Paolo Di Stefano, Corriere della Sera 25/05/2010, 25 maggio 2010
I SUCCESSI EDITORIALI? IL CASO VINCE SEMPRE
«Ti mando questa bambinata, fanne quel che ti pare; ma se la stampi, pagamela bene per farmi venir voglia di seguitarla». Sapete di chi sono queste parole? Di Carlo Collodi in persona, che nel 1881 scrive così al direttore del Giornale dei bambini presentando la sua Storia di un burattino, destinata a diventare celebre come Le avventure di Pinocchio.
C’è una costante nella storia dei bestseller, ed è l’inconsapevolezza degli autori: lo dimostra una raccolta di indagini editoriali intitolata Non è un caso che sia successo (Laboratorio di Editoria dell’Università Cattolica di Milano, a cura di Roberto Cicala). Non è un caso? In realtà, il titolo potrebbe (dovrebbe) essere l’opposto: un caso che sia successo.
Chi vuole, può consolarsi constatando che neanche in passato i critici riuscivano a decretare il successo di un’opera letteraria. Mentre la favola di Collodi si affermò subito presso il pubblico, la critica italiana dovette aspettare oltre trent’anni per manifestare la sua approvazione: nel 1921 con Pancrazi e poi con Croce, che si limitò a constatare: « un libro umano, e trova le vie del cuore». La vera scoperta critica, però, era già avvenuta in Francia. Del resto, la vendibilità non va mai di pari passo con l’apprezzamento critico, e forse è normale che sia così: Cuore di De Amicis (un «fior di cialtrone» lo definì Carducci) non piacque per niente a Croce, secondo cui l’impronta forzatamente pedagogica vi soffocava ogni slancio artistico. Ci sono i successi per trasgressione, come quello di Colazione da Tiffany, bloccato in un primo momento per oscenità, mentre quando, nel 1958, apparve a puntate su rivista procurò un balzo inaspettato di vendite in edicola. Ci sono poi i successi tardivi, come Diceria dell’untore di Bufalino (sessantenne) e La forma dell’acqua di Camilleri (quasi settantenne). Tardivo, per ragioni non anagrafiche, è anche il successo di Zia Mame, nel senso che il pubblico se ne sarebbe accorto solo cinquant’anni dopo la prima pubblicazione. Non proprio inatteso, nel 1980 arrivò Il nome della rosa, ma Eco ne voleva fare una tiratura di mille copie per un raffinato editore come Franco Maria Ricci.

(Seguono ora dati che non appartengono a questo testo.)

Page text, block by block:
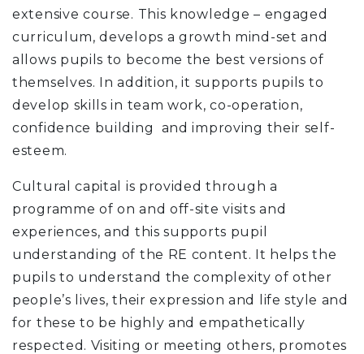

Morale. Tutti questi casi, a volte divertenti, parlano ognuno per proprio conto. Se un autore (o editore o direttore di marketing) più furbo di altri volesse trarre dalla rassegna un insegnamento valido universalmente (e dunque anche per sé), rimarrebbe con un pugno di mosche. Difficile, se non impossibile, intravedere una formula che garantisca un successo a colpo sicuro. Anzi, persino a posteriori risulta complicato trovare spiegazioni valide: arrampicandosi sugli specchi, le più frequenti sono la copertina, il titolo, un personaggio interprete di un gusto o di un sentimento diffuso. Quel che si può fare, semmai (e che viene fatto oggi molto più che in passato), è cavalcare l’onda quando l’onda, per ragioni insondabili, si è già alzata portando all’apice tipologie ben riconoscibili di opere o di autori cui appiccicare un’etichetta semplice semplice: il sublime, il noir etnografico, il giallo metropolitano, il reportage impegnato, il giovane outsider o viceversa l’anziano dimenticato, eccetera. Ma l’onda presto o tardi si abbassa e bisognerà aspettare la prossima.